_Work to complete_
Search the data for "Garden" and copy every matching line.

━━━ Material to process

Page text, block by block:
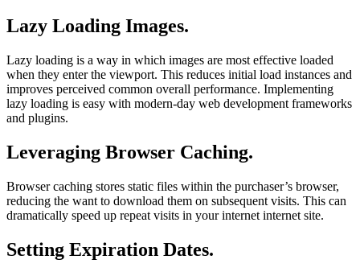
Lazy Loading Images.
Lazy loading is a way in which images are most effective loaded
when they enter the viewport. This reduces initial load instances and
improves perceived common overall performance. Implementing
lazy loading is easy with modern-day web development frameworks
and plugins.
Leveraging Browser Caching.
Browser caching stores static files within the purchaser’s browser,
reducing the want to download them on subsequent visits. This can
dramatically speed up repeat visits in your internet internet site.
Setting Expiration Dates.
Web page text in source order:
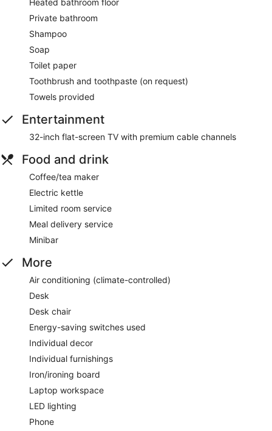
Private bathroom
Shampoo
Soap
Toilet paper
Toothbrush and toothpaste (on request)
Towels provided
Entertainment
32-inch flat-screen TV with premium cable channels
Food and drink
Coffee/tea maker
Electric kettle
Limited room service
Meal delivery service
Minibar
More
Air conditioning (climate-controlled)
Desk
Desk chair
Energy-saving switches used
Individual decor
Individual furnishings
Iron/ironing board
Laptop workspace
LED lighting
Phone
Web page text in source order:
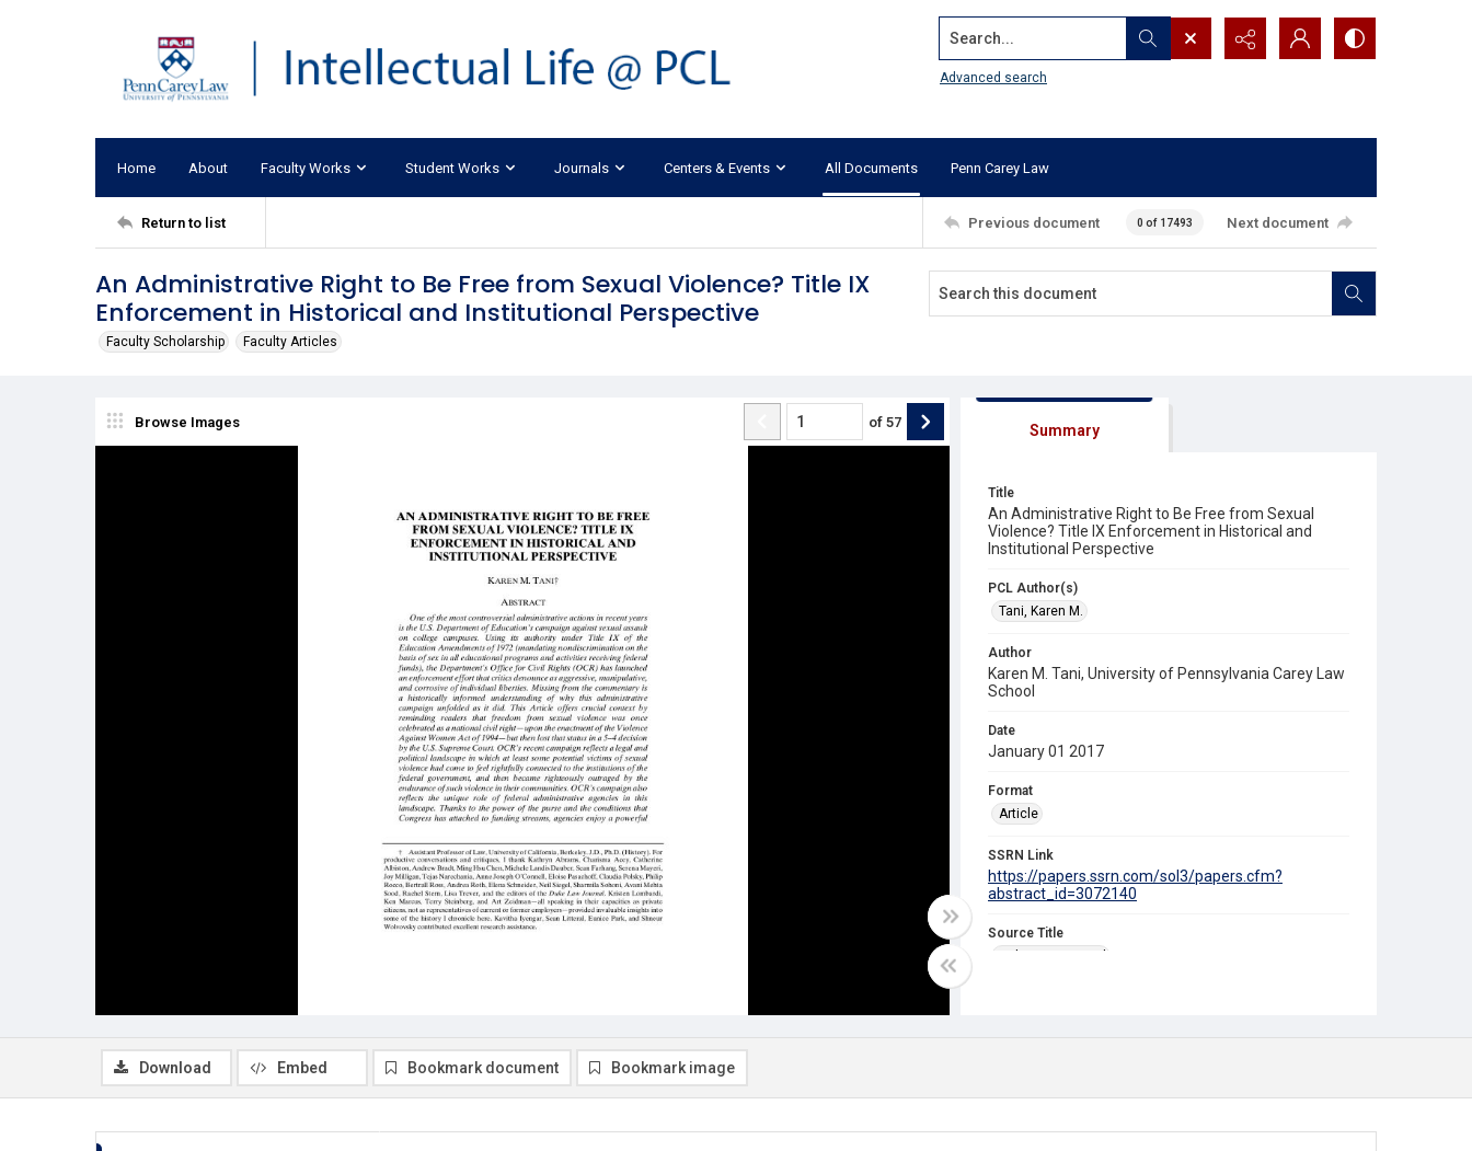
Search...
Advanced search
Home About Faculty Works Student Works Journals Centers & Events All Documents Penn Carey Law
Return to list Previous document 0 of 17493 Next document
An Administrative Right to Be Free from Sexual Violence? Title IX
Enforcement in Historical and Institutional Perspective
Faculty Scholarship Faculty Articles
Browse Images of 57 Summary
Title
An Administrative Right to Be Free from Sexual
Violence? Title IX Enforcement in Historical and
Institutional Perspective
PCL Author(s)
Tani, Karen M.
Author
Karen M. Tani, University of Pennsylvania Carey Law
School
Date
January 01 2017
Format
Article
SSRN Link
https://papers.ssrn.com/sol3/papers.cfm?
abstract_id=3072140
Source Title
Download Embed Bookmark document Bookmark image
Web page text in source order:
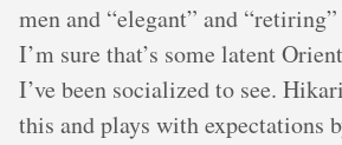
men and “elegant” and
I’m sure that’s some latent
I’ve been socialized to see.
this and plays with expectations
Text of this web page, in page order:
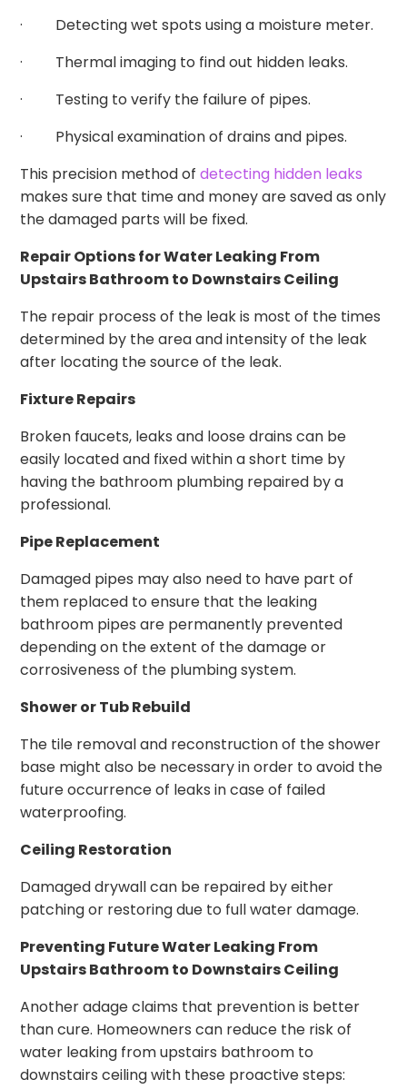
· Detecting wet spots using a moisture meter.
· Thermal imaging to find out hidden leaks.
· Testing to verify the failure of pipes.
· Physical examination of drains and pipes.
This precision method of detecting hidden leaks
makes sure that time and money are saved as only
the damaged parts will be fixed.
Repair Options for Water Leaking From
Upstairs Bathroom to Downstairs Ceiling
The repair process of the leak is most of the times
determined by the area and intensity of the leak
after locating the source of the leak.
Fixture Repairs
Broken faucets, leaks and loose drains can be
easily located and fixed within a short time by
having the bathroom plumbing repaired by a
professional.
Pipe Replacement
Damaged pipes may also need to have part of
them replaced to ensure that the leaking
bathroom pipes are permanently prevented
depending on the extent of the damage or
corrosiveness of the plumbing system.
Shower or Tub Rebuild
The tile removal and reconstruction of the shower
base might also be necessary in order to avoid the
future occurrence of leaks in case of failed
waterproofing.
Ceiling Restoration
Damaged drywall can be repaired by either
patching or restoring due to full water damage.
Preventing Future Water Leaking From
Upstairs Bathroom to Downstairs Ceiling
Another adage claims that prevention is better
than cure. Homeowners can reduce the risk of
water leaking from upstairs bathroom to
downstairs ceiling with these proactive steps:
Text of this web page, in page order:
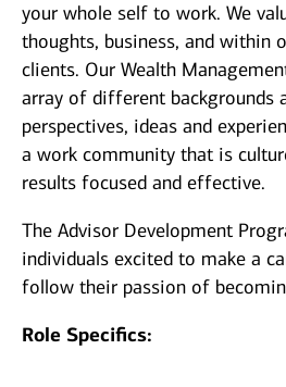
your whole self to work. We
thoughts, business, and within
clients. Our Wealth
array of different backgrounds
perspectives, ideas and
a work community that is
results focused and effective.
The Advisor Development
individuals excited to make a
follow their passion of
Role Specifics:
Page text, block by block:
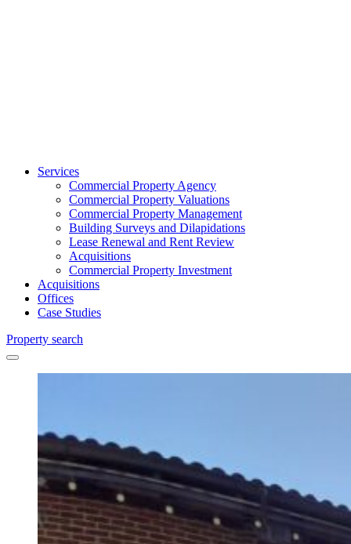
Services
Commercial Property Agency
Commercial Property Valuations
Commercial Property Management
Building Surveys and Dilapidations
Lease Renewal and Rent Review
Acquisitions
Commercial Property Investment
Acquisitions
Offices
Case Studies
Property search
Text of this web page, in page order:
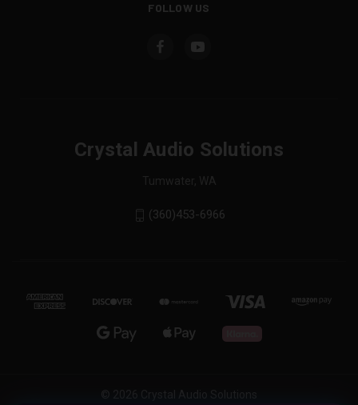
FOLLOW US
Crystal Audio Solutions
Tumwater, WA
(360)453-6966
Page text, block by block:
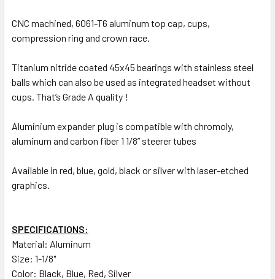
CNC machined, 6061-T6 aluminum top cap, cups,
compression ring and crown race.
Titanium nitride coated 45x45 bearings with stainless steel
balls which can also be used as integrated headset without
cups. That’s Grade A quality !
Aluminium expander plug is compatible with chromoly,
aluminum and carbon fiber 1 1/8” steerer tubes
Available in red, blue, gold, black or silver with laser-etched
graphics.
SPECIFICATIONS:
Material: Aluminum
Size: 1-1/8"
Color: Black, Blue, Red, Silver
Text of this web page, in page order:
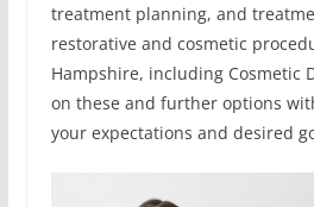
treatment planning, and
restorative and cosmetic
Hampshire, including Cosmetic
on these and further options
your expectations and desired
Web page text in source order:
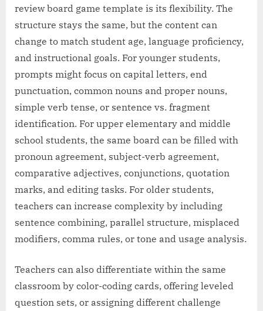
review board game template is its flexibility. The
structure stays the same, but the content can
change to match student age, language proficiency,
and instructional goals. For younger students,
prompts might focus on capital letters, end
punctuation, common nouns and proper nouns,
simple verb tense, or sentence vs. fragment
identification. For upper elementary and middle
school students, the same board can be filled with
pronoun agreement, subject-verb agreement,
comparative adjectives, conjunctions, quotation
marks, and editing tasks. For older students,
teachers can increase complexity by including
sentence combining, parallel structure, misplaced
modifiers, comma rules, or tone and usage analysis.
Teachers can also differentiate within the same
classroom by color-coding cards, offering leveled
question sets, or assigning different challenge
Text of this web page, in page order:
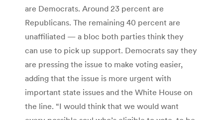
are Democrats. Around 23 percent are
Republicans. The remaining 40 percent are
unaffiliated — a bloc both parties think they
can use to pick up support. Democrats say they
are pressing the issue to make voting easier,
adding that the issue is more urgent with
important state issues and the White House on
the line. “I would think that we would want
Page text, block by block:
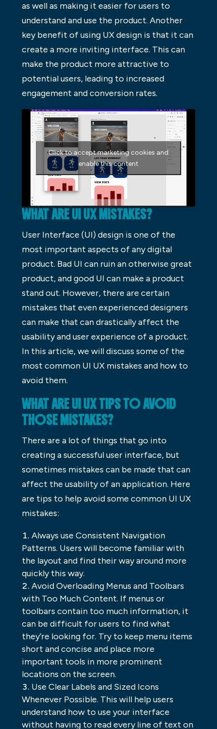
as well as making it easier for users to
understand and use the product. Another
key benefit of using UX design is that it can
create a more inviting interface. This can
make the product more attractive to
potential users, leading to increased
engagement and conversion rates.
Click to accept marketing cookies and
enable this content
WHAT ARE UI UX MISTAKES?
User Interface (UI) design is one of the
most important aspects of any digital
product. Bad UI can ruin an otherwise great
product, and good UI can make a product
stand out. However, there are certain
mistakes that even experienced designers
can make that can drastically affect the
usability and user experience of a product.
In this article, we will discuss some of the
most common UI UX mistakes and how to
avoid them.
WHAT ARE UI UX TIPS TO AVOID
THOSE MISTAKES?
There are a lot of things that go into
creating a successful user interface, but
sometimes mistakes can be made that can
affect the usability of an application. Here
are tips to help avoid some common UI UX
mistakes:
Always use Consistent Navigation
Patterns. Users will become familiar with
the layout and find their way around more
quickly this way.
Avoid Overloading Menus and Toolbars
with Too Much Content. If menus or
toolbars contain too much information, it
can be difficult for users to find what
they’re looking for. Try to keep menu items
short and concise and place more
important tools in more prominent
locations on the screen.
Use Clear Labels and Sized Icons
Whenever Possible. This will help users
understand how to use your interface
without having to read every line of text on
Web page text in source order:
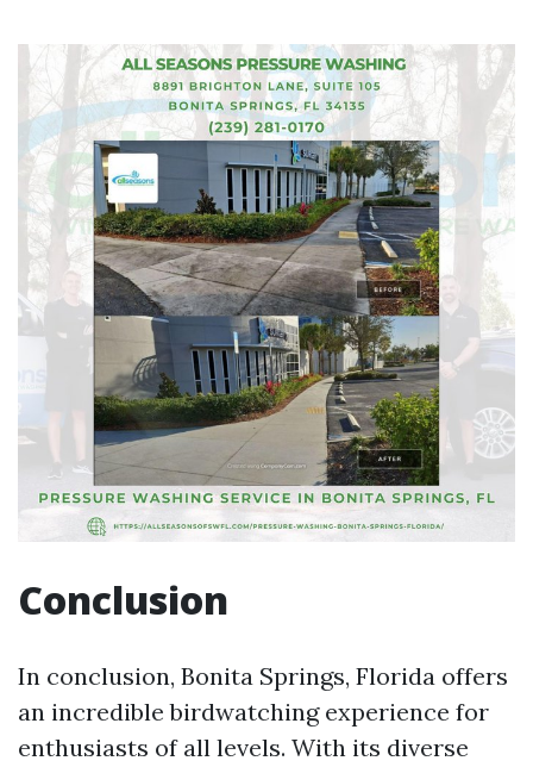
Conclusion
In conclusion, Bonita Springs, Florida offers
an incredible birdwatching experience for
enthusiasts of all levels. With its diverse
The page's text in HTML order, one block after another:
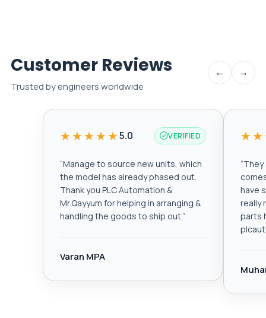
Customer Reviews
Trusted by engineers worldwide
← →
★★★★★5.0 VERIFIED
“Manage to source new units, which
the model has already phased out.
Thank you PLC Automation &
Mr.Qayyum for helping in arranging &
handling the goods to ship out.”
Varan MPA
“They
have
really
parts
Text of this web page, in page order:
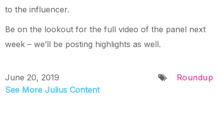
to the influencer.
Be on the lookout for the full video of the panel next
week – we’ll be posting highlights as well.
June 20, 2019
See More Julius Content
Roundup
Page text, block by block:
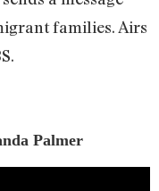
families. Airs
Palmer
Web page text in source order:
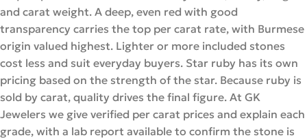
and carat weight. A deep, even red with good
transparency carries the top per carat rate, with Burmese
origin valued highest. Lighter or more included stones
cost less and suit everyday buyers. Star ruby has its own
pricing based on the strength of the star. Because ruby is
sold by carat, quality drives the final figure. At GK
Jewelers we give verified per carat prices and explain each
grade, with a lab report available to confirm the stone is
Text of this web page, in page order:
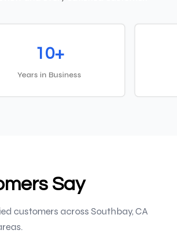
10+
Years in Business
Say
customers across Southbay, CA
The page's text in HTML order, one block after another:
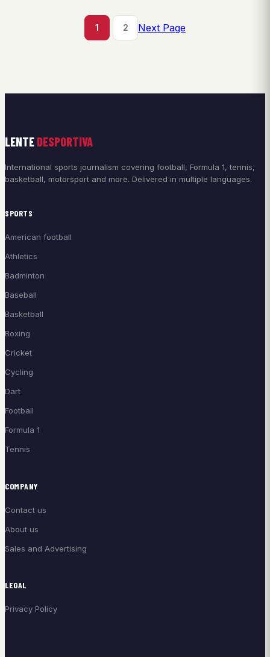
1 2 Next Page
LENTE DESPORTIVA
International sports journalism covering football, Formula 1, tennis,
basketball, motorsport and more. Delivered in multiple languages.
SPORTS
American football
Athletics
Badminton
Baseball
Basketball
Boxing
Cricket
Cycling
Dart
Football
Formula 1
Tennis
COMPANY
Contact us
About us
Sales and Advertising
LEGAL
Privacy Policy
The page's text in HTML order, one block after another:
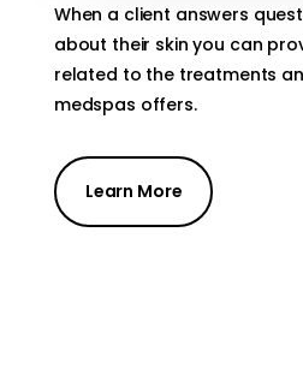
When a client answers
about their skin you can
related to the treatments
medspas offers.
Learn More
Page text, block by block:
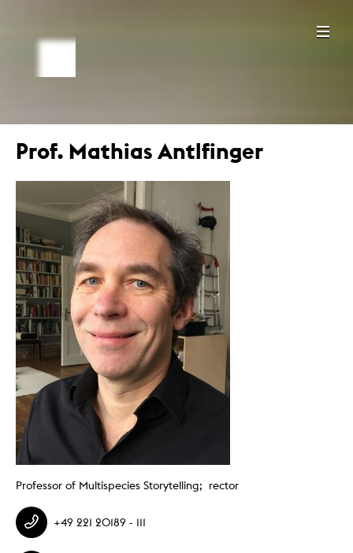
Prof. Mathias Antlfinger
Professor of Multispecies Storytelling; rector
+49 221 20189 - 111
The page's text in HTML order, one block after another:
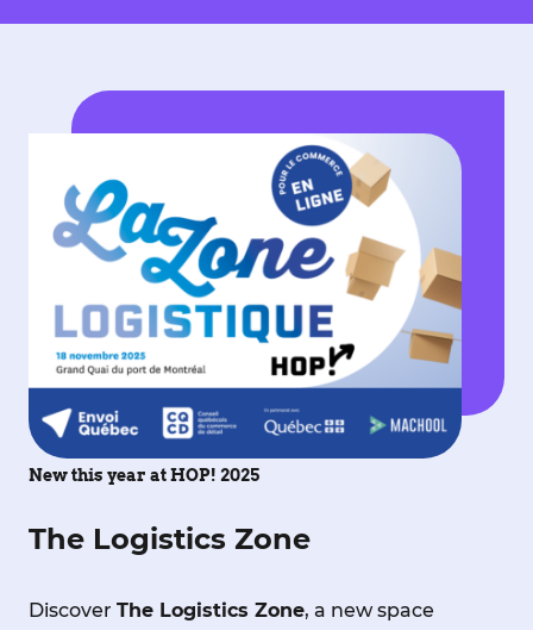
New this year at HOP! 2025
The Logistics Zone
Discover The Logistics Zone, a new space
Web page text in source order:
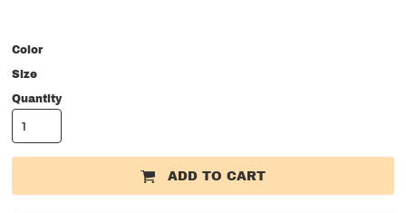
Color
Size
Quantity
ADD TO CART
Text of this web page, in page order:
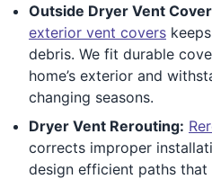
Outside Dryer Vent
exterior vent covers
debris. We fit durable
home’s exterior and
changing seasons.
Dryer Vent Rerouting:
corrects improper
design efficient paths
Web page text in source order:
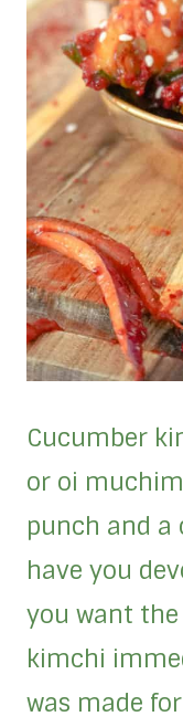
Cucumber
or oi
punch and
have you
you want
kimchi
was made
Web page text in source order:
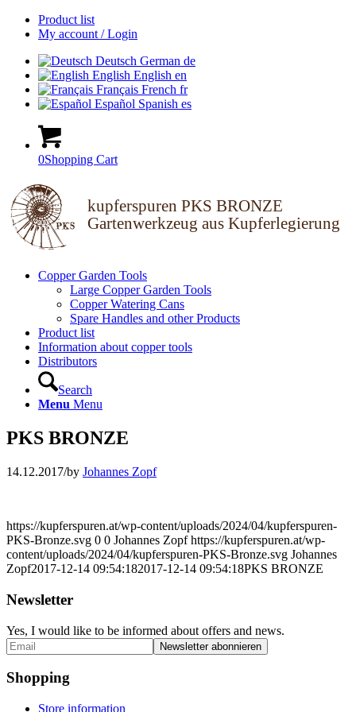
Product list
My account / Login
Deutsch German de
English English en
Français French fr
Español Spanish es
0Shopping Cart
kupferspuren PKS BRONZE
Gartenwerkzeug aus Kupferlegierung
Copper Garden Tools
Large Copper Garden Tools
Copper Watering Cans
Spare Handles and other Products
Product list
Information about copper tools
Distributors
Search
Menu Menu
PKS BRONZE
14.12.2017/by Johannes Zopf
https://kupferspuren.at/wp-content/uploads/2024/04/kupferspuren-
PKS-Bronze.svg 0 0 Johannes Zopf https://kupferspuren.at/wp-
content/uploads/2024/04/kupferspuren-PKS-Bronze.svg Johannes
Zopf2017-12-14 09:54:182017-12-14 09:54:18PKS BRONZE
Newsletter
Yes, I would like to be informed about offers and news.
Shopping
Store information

━━━━━━

_Reply to the task_
Copper Garden Tools
Large Copper Garden Tools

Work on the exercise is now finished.